PROBLEM TO WORK ON: Narrow the data below down to the lines containing "Classi".

[Entries taken from a collection]
-------

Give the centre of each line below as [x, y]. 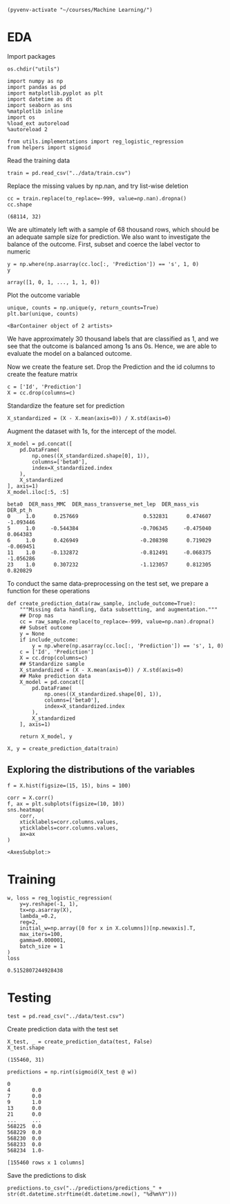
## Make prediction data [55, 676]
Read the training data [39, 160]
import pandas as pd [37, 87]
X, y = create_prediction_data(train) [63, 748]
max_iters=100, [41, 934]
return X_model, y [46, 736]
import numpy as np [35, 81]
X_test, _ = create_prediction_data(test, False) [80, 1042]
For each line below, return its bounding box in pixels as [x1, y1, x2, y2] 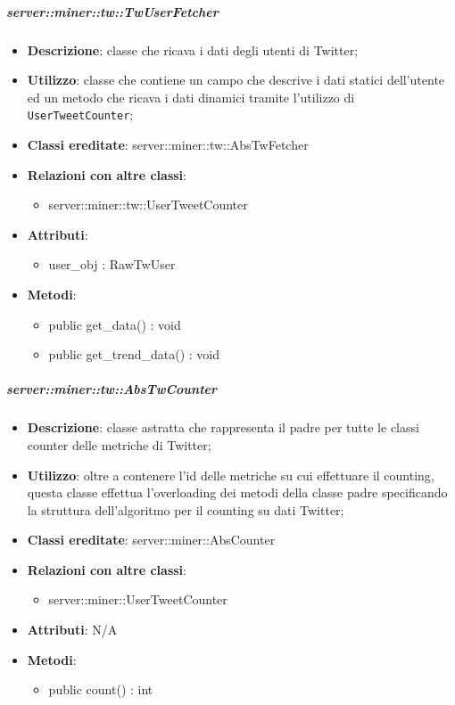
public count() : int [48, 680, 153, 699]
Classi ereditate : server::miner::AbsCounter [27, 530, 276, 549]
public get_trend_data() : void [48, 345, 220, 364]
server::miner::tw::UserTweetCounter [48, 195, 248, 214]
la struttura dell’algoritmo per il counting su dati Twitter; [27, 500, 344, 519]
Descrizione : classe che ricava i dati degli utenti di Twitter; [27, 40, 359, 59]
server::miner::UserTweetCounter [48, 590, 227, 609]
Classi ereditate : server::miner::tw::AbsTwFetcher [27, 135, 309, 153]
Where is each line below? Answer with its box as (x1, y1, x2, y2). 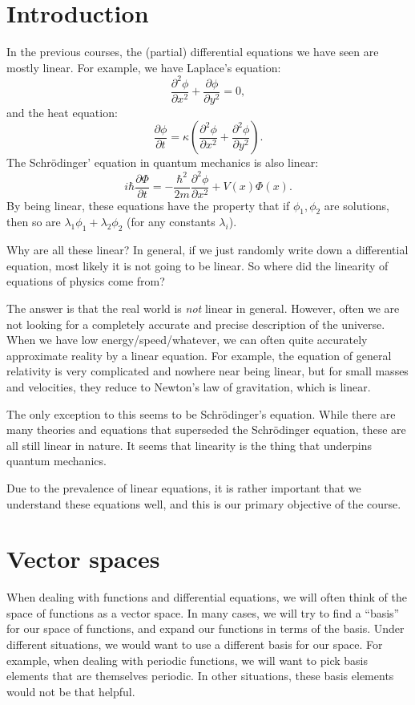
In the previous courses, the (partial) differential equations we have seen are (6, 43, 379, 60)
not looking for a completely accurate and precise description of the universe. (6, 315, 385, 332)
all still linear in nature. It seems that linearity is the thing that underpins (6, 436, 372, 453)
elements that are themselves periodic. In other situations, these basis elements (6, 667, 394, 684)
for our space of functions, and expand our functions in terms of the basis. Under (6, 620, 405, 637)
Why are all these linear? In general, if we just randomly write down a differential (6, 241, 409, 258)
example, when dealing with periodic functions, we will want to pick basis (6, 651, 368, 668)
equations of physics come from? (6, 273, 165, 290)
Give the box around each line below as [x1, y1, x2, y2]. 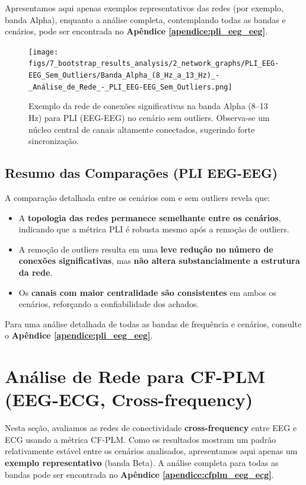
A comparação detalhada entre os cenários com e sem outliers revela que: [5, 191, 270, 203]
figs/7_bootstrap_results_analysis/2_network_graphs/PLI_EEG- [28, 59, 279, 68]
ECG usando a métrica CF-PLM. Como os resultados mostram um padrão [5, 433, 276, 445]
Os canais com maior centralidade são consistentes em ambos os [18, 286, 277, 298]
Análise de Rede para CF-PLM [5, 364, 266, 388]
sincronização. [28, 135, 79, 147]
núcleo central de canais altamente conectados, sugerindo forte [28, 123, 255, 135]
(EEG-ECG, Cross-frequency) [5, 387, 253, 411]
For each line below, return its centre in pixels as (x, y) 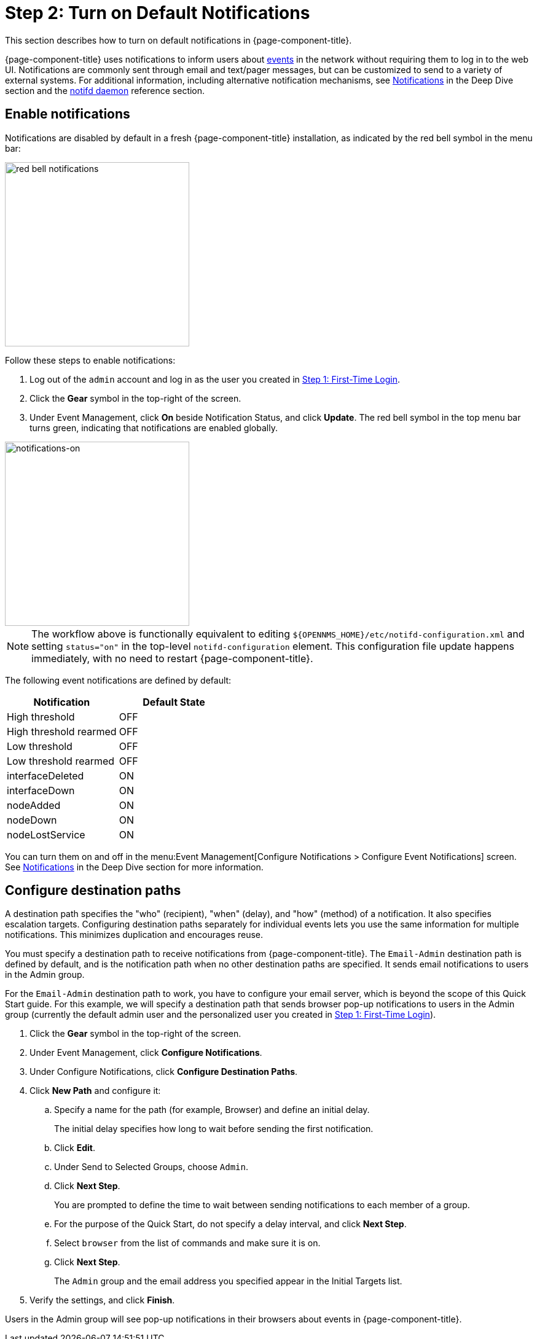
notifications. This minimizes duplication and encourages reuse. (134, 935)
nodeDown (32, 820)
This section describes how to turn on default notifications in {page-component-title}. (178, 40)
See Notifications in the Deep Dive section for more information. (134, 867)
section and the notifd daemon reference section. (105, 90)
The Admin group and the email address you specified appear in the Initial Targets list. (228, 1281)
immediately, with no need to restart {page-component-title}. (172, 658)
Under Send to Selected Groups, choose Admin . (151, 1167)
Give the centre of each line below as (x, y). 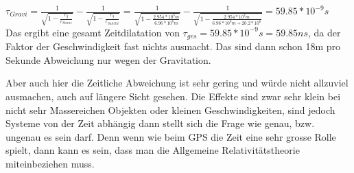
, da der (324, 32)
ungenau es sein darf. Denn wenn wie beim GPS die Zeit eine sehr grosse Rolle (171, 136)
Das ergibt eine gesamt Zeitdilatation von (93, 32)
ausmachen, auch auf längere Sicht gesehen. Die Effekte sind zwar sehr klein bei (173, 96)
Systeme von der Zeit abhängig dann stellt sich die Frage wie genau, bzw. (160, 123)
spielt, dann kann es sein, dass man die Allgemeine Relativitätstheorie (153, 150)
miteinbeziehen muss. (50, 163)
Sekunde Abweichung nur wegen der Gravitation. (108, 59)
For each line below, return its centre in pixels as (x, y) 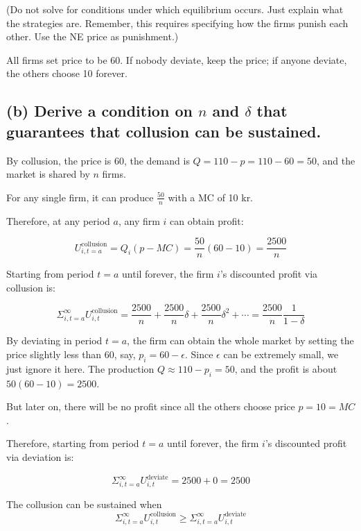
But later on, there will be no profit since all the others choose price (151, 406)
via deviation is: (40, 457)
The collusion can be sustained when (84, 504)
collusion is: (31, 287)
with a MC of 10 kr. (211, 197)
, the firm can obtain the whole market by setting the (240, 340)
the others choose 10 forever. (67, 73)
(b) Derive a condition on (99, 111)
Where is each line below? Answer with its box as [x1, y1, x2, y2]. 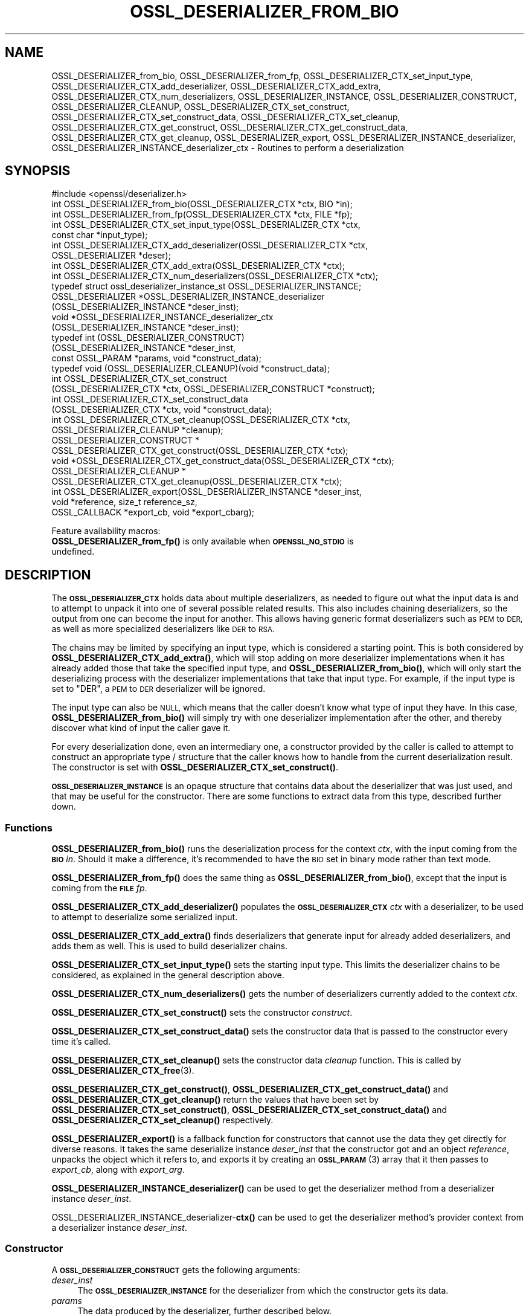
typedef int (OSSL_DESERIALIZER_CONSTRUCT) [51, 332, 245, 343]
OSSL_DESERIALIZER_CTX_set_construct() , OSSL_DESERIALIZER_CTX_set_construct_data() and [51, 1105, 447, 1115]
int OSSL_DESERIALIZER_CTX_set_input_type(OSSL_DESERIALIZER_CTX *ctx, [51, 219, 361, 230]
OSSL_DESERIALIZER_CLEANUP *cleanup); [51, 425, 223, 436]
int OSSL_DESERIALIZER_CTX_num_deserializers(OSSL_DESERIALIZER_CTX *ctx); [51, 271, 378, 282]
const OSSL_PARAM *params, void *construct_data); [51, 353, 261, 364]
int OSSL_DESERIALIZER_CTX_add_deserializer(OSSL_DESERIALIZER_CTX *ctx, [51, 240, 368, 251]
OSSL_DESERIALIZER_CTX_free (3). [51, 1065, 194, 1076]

-------

REPLY:
Classi ereditate : server::miner::AbsCounter [27, 530, 276, 549]
Classi ereditate : server::miner::tw::AbsTwFetcher [27, 135, 309, 153]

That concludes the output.